# Exercise directions
Every line in the data below that holds "Series" should be found and copied.

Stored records

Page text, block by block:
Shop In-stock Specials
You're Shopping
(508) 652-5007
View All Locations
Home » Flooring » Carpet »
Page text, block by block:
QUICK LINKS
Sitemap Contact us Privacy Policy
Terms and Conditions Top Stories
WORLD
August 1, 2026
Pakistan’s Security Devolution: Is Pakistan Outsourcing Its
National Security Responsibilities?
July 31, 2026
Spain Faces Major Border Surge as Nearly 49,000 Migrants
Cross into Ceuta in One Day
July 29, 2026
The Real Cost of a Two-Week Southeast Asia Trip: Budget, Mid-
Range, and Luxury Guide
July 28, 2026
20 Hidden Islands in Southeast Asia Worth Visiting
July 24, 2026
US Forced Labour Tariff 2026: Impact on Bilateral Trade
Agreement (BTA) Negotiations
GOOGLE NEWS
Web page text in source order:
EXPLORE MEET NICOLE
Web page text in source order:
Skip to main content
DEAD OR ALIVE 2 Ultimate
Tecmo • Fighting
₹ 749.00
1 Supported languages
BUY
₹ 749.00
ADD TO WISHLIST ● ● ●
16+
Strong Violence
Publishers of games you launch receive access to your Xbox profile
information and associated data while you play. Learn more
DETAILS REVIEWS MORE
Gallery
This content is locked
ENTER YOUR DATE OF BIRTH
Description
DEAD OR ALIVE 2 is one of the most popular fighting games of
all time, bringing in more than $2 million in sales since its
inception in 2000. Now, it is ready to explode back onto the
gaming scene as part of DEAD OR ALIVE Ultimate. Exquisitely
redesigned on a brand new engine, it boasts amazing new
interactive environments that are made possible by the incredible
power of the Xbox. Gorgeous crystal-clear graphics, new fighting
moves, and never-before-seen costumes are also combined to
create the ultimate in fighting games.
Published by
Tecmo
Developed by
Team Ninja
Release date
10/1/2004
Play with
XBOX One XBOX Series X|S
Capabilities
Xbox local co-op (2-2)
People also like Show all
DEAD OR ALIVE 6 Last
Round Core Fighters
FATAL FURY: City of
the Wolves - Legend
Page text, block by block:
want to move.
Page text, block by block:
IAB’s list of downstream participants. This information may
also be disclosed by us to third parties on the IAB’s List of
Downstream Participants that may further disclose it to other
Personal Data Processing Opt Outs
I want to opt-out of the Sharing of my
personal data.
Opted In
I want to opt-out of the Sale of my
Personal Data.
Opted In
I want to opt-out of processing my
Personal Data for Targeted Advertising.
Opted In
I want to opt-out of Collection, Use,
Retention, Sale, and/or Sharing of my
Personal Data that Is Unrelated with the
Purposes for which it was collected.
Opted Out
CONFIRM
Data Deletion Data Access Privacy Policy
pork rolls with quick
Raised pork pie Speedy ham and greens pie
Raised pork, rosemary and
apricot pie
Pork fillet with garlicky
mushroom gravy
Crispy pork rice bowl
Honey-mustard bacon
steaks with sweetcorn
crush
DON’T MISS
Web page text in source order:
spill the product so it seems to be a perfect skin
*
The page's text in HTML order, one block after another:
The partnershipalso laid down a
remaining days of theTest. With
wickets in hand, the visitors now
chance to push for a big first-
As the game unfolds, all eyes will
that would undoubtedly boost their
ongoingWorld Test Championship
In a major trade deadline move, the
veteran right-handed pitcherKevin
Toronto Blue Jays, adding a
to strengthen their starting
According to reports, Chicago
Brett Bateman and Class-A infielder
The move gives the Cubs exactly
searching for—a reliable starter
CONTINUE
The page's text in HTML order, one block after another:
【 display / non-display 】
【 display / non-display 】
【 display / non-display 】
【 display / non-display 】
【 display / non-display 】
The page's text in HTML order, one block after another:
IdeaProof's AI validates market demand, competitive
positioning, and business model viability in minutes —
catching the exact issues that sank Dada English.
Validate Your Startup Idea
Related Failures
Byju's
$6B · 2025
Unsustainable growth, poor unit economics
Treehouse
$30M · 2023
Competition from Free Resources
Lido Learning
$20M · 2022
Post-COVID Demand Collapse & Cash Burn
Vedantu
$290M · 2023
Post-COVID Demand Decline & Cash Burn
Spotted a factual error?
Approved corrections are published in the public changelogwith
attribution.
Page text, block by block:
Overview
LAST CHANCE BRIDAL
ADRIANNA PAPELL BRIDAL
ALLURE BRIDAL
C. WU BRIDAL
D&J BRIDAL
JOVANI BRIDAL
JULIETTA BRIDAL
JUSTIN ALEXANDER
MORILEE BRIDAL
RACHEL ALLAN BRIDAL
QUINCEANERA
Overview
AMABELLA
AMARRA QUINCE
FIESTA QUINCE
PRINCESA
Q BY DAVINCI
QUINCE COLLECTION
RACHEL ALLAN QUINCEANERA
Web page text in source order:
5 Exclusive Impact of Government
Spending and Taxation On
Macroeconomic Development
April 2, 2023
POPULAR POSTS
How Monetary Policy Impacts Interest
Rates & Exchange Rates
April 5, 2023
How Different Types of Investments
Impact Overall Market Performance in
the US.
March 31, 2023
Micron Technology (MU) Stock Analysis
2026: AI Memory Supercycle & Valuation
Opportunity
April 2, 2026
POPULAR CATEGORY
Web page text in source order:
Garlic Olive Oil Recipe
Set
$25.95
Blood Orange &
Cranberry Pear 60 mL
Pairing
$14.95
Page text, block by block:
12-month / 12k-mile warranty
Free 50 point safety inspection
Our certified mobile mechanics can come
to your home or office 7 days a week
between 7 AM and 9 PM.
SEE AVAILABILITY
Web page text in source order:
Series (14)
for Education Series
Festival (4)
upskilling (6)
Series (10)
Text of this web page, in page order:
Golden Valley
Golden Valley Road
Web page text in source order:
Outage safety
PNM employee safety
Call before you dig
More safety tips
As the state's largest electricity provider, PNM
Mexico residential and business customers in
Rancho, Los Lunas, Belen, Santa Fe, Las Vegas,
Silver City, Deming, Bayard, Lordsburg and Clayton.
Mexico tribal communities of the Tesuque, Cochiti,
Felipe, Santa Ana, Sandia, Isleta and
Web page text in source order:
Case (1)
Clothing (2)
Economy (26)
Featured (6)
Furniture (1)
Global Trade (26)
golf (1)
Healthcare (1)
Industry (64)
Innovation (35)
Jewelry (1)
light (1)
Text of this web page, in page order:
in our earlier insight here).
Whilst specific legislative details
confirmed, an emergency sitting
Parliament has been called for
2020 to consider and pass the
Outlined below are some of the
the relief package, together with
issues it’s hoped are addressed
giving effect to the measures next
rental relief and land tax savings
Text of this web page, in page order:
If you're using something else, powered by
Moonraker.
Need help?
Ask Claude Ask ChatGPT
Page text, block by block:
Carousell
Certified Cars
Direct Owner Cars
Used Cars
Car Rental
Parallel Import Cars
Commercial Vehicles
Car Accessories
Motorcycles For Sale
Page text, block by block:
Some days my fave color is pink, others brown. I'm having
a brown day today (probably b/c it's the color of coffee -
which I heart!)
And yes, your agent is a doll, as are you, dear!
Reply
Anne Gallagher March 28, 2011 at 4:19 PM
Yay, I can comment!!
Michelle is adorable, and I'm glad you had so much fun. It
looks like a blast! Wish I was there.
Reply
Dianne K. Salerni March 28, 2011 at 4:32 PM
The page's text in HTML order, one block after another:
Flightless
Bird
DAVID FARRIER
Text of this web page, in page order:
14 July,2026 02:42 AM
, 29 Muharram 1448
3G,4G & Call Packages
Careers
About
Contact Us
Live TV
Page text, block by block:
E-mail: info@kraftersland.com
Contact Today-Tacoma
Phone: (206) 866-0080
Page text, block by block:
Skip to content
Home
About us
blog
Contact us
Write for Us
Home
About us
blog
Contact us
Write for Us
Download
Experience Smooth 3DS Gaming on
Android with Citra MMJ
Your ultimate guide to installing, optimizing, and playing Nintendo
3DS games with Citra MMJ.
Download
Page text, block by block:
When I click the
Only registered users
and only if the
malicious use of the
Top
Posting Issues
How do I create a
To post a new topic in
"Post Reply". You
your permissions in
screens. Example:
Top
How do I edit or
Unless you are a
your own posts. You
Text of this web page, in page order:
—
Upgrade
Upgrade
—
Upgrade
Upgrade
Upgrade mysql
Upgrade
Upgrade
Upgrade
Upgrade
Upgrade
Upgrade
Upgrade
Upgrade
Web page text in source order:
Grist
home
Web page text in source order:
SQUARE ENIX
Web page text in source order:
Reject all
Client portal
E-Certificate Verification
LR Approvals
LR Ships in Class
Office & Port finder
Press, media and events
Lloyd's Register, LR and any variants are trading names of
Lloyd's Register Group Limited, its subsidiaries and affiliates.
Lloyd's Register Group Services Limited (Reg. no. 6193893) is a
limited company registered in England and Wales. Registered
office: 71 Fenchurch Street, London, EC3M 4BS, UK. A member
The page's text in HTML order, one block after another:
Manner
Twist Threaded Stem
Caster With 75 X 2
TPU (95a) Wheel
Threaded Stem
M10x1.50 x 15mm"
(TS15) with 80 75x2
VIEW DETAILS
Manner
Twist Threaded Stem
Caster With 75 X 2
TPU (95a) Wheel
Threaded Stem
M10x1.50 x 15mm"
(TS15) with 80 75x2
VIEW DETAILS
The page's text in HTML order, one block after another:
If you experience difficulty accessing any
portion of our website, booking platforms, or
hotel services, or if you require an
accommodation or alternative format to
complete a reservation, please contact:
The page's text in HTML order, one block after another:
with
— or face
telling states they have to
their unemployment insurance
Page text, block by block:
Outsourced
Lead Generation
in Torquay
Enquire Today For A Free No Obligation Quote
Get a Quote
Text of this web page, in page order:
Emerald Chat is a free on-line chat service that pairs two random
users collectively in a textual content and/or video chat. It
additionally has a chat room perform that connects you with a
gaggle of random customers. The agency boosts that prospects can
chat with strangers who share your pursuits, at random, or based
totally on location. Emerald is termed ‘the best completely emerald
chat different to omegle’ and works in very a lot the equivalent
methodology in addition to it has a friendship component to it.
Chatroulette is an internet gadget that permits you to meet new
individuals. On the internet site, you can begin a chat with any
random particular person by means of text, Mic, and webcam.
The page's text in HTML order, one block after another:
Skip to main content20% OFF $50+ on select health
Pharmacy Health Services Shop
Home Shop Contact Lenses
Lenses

# Exercise solution
XBOX One XBOX Series X|S
Series (14)
for Education Series
Series (10)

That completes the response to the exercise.